L'ho imparato da Nichiren.
Nichiren che guarda la propria vita e quella del suo paese, scorgendo in essa continuamente il bene e il male, la protezione degli shoten - zenjin o l'attacco di forze demoniache.
Come se in ogni istante, in ogni gesto, in ogni parola che spendeva fosse in gioco tanto, tutto.
La felicità e l'infelicità, la Buddità o l'ignoranza, l'oscurità o la saggezza non di qualcuno soltanto, non solo di se stesso, ma del suo paese, del mondo, della storia. Nichiren che mentre veniva condotto sul luogo in cui sarebbe stato giustiziato non si lamenta, non si commisera, non si sente vittima degli altri, del Karma o delle circostanze.

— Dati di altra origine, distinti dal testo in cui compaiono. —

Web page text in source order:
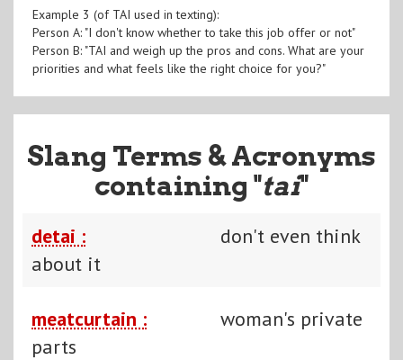
Example 3 (of TAI used in texting):
Person A: "I don't know whether to take this job offer or not"
Person B: "TAI and weigh up the pros and cons. What are your
priorities and what feels like the right choice for you?"
Slang Terms & Acronyms
containing "tai"
detai :
don't even think
about it
meatcurtain :
woman's private
parts
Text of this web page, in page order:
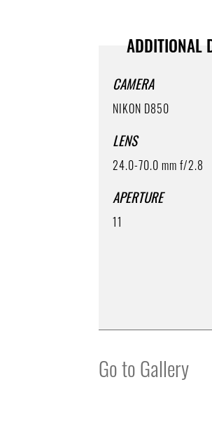
ADDITIONAL
CAMERA
NIKON D850
LENS
24.0-70.0 mm f/2.8
APERTURE
11
Go to Gallery
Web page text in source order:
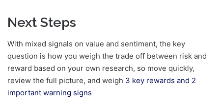
Next Steps
With mixed signals on value and sentiment, the key
question is how you weigh the trade off between risk and
reward based on your own research, so move quickly,
review the full picture, and weigh 3 key rewards and 2
important warning signs
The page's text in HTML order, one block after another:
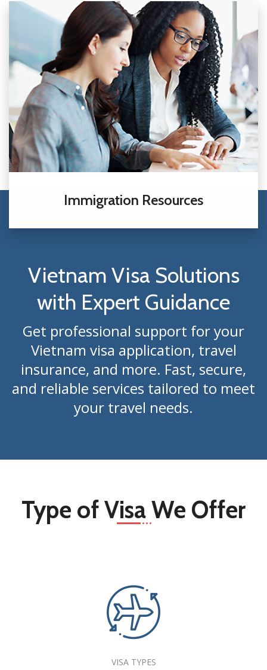
Immigration Resources
Vietnam Visa Solutions
with Expert Guidance
Get professional support for your
Vietnam visa application, travel
insurance, and more. Fast, secure,
and reliable services tailored to meet
your travel needs.
Type of Visa We Offer
VISA TYPES
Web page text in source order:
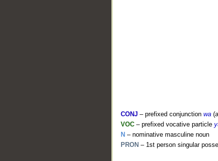
CONJ – prefixed conjunction wa
VOC – prefixed vocative particle
N – nominative masculine noun
PRON – 1st person singular
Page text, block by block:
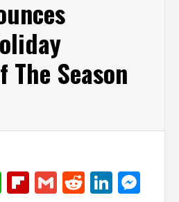
The Season
WhatsApp
Flipboard
GmailReddit
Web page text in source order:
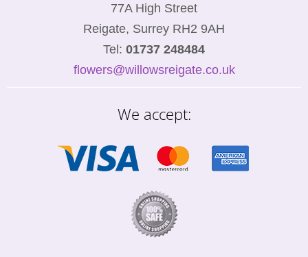
77A High Street
Reigate, Surrey RH2 9AH
Tel: 01737 248484
flowers@willowsreigate.co.uk
We accept:
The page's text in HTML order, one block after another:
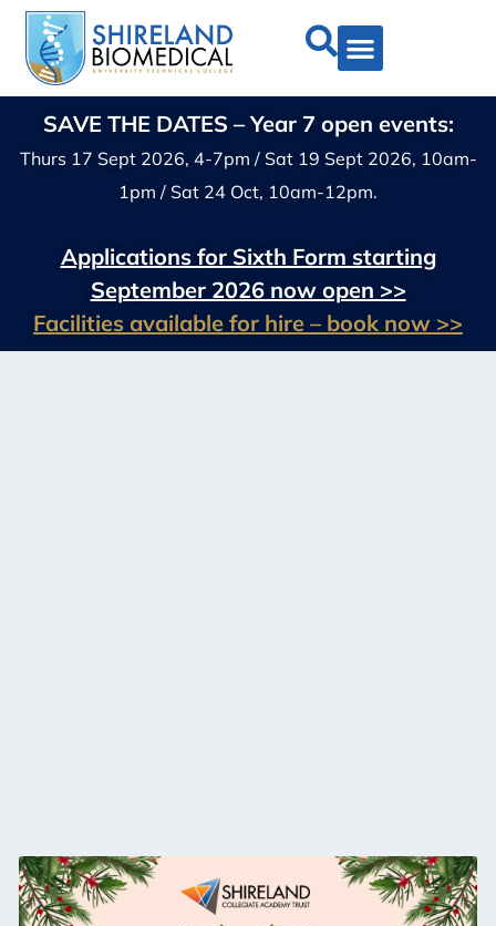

Non dubita del Sutra del Loto che sta propagando e per il quale viene condannato a morte, ma continua a credere con tale forza nelle parole di Shakyamuni da esortare quasi gridando le divinità buddiste che promisero di proteggere il devoto del Sutra del Loto, affinché tengano fede alla loro promessa. Non impugna armi, non offende vite, non ne toglie.
Non fa guerre sante e sanguinarie contro nessuno perché ogni vita è degna di rispetto, ogni vita è manifestazione della Legge mistica.
Lotta, questo si, e con tutto se stesso, con l'unica arma che possiede, la più potente: la fede.
Fino all'ultimo istante di vita crede che i suoi sforzi non saranno vani, che la verità contenuta come un gioiello nel Sutra del Loto verrà alla luce e porterà le persone a scoprire in sé quel gioiello.
Che brilla di saggezza, passione, di rispetto e coraggio.
Ecco, quando si vince con la fede, quando si riesce a illuminare quella parte della propria mente, del propio corpo, della propria realtà che fa male, che ferma, non ci sono perdenti, non ci sono sconfitti.
Perché vinciamo anche per chi non capisce, per chi non ci crede, per chi ci ha fatto o ci fa del male.